Evaluation of Mass Segmentation: Segmentation accuracy is assessed by area overlap measure (AOM) and average minimum distance (DIST), which are two widely used evaluation metrics in medical image segmentation. Our method is tested with three settings, i.e., employing shape prior, appearance prior, and both priors. The three configurations are hereafter denoted as “Ours-Shape", “Ours-App”, and “Ours-Both”. For all the configurations, we set k to the same value in mass retrieval experiments, i.e. \(k=20\). \(\lambda _1\), \(\lambda _2\) and \(\lambda _3\) are tuned through cross validation.

Three classical and state-of-the-art mass segmentation approaches are implemented for comparison, which are based on active contour (AC) [8], convolution neural network (CNN) [5], and traditional graph cuts (GC) [9], respectively. The key parameters of these methods are tuned using cross validation. The evaluation results are summarized in Table 1. A few segmentation results obtained by Ours-Both are provided in Fig. 3 for qualitative evaluation.

Fig. 3.
figure 3

Our segmentation results on four masses, which are represented by red lines. The blue lines denote radiologist-labeled mass boundaries. The left two masses are malignant (cancer), and the right two masses are benign.
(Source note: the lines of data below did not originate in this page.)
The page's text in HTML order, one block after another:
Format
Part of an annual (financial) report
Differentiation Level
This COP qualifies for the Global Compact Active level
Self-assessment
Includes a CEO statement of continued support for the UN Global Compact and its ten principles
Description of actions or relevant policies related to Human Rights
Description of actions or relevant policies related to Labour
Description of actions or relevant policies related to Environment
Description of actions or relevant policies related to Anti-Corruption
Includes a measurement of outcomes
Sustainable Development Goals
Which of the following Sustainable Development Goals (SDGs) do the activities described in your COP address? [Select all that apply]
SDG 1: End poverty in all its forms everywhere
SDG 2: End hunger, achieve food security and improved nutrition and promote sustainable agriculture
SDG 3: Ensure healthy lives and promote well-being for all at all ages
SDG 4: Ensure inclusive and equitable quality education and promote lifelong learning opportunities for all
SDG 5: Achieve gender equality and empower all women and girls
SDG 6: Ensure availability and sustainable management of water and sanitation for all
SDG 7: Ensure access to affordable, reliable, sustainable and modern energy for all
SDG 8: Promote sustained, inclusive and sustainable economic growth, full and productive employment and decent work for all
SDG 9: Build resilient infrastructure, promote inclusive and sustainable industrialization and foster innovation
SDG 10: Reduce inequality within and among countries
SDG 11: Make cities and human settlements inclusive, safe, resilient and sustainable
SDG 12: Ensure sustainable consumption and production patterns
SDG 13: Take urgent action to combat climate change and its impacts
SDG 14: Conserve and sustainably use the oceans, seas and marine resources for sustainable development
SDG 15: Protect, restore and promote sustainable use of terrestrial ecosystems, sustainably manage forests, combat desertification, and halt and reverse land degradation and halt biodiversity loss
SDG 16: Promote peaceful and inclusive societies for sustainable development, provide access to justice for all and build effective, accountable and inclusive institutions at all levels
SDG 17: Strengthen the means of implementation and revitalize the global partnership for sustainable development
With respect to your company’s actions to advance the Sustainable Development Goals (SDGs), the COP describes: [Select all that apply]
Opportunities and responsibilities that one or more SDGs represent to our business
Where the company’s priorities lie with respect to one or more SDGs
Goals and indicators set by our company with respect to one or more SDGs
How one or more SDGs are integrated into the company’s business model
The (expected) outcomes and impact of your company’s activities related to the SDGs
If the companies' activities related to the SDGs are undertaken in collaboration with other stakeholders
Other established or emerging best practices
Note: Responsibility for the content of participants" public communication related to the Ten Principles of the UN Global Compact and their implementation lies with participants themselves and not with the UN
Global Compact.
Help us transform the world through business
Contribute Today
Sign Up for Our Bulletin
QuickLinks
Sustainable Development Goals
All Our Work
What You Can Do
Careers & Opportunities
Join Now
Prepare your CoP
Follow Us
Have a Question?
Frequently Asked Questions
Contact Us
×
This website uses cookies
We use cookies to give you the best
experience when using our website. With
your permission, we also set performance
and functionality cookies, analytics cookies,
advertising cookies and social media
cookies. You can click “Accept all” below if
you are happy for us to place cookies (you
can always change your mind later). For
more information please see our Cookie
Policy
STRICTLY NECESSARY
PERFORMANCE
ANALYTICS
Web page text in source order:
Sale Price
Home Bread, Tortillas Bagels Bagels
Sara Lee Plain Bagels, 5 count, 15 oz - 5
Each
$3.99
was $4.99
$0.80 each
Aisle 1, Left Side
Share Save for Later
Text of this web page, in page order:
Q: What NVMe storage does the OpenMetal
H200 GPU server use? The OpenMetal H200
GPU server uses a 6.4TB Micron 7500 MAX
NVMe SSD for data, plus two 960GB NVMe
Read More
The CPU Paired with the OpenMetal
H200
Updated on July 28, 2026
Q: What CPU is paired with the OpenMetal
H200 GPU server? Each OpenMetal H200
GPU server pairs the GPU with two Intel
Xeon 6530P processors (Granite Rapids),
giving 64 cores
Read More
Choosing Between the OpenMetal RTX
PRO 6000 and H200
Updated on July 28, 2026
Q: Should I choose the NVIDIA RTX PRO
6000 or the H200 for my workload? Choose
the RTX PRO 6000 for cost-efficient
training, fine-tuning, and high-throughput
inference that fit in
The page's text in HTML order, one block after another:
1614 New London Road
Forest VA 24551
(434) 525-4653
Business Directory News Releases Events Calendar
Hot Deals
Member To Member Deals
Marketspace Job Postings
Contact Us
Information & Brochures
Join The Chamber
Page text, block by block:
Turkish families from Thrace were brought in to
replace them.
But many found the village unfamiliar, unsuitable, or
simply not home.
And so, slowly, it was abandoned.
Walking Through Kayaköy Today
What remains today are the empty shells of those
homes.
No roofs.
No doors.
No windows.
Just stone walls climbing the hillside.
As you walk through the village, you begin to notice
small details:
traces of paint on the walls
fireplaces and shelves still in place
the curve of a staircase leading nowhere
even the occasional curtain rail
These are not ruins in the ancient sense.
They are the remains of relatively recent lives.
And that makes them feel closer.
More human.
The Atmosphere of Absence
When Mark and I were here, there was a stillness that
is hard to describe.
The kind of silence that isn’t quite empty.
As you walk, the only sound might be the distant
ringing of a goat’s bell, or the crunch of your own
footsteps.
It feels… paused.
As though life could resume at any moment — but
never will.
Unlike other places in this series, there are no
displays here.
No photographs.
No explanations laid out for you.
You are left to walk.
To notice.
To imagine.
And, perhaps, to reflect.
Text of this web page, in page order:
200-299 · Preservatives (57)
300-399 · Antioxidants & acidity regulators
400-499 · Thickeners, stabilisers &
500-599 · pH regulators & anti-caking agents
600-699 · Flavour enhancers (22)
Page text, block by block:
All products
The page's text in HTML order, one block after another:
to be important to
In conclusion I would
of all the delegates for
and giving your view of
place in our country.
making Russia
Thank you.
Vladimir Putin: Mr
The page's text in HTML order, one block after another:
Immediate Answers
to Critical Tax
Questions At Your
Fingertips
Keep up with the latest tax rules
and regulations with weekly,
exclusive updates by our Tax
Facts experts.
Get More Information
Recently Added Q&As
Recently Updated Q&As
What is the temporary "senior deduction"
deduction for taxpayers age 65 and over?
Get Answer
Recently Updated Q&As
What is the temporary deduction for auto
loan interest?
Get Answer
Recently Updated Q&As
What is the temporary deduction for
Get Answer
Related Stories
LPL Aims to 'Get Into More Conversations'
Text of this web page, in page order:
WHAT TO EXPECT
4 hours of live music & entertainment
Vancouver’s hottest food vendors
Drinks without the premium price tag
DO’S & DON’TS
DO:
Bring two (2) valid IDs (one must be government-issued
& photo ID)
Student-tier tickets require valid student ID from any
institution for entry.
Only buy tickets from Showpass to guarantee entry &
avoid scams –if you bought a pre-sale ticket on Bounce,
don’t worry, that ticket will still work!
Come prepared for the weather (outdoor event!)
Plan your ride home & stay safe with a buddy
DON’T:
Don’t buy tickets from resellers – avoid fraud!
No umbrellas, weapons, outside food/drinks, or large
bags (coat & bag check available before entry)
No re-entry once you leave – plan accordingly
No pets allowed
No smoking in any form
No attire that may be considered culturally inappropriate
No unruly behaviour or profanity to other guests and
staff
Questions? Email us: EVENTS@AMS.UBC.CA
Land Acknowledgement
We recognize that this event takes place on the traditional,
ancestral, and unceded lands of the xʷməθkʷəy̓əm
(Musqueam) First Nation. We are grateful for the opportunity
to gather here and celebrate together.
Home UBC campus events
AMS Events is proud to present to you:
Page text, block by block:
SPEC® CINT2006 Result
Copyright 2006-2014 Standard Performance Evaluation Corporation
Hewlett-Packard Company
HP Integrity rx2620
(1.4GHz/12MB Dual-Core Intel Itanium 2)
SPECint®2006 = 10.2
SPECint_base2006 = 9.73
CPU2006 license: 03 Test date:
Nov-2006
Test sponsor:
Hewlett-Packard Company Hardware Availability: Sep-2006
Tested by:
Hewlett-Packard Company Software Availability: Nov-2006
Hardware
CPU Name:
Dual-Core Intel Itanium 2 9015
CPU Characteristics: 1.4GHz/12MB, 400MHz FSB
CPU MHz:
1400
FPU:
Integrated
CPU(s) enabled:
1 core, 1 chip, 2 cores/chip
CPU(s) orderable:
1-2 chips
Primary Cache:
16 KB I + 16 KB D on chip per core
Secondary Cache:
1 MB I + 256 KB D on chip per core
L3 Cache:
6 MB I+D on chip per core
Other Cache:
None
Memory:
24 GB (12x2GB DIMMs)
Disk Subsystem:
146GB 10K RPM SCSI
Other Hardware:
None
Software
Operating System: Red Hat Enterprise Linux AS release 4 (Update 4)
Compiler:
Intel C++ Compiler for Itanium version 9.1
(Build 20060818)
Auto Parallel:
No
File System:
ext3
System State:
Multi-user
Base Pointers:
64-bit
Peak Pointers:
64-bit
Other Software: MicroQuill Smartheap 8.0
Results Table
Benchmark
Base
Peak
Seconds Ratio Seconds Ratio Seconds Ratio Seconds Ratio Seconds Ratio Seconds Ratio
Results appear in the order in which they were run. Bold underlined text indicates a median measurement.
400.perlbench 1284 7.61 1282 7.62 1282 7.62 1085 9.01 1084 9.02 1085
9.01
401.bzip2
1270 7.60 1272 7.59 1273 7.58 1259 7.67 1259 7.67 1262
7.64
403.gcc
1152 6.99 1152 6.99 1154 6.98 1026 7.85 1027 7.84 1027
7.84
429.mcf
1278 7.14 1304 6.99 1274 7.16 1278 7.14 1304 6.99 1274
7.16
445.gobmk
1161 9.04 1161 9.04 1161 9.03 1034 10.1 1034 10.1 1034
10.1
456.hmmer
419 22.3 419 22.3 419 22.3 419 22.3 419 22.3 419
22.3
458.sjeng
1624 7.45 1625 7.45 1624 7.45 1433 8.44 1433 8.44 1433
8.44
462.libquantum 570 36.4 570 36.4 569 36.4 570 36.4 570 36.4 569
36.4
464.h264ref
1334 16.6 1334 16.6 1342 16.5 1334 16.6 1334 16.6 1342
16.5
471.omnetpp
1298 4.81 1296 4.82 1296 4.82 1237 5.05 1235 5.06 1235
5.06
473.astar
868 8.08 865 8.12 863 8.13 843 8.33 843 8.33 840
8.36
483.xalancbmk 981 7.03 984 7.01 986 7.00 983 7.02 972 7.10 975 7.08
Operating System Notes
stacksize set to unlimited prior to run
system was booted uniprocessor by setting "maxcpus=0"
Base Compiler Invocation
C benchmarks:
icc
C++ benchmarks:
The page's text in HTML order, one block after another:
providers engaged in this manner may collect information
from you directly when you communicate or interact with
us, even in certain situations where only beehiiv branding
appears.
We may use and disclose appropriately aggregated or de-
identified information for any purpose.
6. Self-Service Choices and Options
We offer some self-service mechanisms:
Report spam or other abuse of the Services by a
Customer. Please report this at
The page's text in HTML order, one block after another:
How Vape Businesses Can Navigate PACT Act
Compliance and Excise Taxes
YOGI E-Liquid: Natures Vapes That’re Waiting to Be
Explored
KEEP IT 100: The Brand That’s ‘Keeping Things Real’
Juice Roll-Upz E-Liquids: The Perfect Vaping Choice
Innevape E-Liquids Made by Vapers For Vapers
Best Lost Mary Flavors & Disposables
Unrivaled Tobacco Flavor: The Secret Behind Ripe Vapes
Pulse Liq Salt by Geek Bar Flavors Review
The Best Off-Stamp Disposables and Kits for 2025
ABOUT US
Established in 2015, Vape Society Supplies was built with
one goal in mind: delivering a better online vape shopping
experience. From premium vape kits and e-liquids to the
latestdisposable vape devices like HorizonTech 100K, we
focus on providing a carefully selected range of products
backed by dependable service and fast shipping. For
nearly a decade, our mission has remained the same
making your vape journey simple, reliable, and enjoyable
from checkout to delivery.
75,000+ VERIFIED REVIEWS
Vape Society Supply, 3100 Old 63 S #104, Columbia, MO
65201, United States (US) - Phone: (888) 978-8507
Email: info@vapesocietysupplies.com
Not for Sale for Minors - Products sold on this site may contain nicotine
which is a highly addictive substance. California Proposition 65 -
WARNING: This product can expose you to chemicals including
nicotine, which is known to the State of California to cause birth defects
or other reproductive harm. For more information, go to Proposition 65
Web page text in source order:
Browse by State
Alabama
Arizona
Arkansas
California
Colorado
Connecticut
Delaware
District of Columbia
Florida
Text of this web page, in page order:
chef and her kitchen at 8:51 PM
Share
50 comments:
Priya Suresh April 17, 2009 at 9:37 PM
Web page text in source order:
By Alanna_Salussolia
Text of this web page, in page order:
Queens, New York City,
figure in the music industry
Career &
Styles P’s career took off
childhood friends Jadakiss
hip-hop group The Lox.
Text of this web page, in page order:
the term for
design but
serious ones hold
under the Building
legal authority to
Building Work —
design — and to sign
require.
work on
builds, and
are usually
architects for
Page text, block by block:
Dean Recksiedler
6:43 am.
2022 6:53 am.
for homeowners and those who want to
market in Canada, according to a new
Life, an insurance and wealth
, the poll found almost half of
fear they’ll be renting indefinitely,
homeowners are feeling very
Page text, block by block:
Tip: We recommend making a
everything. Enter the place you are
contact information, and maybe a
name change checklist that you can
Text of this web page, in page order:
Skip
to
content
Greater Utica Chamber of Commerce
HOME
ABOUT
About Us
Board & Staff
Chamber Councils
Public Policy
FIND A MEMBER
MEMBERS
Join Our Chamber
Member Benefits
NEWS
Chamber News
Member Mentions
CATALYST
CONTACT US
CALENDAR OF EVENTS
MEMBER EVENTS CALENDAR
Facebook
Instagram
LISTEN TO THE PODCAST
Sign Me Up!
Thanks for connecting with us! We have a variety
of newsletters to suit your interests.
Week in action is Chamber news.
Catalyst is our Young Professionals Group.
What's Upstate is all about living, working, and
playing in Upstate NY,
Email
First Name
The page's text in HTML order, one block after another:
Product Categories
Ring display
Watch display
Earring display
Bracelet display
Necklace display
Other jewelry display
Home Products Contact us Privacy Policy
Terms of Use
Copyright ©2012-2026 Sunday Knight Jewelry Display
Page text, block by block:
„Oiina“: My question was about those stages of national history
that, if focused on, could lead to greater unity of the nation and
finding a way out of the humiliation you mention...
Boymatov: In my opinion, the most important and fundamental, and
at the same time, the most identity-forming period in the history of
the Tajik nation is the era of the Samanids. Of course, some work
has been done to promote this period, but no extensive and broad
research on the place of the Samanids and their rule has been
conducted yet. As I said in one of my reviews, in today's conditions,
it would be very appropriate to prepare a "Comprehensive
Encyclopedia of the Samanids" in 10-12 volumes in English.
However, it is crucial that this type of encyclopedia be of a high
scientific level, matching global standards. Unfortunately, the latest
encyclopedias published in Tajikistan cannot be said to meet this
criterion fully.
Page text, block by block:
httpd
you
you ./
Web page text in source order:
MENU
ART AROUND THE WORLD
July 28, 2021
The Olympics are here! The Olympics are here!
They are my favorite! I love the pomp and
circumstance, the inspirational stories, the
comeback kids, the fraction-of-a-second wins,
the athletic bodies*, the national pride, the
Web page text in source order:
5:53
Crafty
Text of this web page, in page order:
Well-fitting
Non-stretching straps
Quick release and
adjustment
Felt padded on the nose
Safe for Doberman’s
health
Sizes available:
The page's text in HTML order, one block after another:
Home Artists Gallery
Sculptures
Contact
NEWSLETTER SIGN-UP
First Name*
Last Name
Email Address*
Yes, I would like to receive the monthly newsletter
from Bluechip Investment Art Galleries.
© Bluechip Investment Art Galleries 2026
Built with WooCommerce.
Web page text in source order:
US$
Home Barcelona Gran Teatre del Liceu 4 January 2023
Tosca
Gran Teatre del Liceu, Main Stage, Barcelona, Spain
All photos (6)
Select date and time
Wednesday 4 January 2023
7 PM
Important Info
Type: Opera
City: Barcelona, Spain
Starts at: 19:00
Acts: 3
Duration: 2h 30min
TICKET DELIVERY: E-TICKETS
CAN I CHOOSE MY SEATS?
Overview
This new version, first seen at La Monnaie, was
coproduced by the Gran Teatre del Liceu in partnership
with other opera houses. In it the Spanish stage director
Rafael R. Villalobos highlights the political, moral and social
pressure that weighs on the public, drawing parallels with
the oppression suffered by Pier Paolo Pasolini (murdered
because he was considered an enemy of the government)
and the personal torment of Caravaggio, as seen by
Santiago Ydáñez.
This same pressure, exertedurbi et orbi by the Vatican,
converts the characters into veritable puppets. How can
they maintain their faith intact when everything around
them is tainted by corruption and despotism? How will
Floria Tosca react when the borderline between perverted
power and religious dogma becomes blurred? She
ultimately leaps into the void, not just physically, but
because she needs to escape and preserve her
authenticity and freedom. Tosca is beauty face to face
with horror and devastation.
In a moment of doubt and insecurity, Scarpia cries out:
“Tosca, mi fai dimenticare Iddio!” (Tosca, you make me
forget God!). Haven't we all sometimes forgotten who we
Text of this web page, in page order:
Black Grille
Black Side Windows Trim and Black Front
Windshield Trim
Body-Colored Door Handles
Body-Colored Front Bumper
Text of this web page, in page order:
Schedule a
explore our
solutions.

Table 1. AOM and DIST (unit is mm) scores of the evaluated methods

The above results lead to several conclusions. First, our approach could find visually similar training masses for most query masses and calculate effective shape and appearance priors. Therefore, Ours-Shape and Ours-App substantially surpass GC. Second, as noted earlier, the two priors are complementary: shape prior recognizes mass centers, whereas appearance prior is vital to keep the local details of mass boundaries. Thus, by integrating both priors, Ours-Both further improves the segmentation accuracy. Third, detailed results show that for some “uncommon” query masses, which have few similar training masses, the overall similarity score \(\omega \) is very small and the segmentation results of Ours-Both are similar to those of GC. That is, the adaptive weights of priors successfully prevent ineffective priors from backfiring. Finally, Ours-Both outperforms all the comparison methods especially for masses with irregular and spiculated shapes. Its segmentation results have a close agreement with radiologist-labeled mass boundaries, and are highly consistent with mass pathologies.

4 Conclusion

In this paper, we leverage image retrieval method to learn query specific shape and appearance priors for mammographic mass segmentation. Given a query mass, similar training masses are found via Hough voting of SIFT features, and priors are learned from these masses. The query mass is segmented through graph cuts with priors, where the weights of priors are automatically adjusted according to the overall similarity between query mass and its retrieved training masses. Extensive experiments on DDSM demonstrate that our online learned priors considerably improve the segmentation accuracy, and our approach outperforms several widely used mass segmentation methods or systems. Future endeavors will be devoted to distinguishing between benign and malignant masses using features derived from mass boundaries.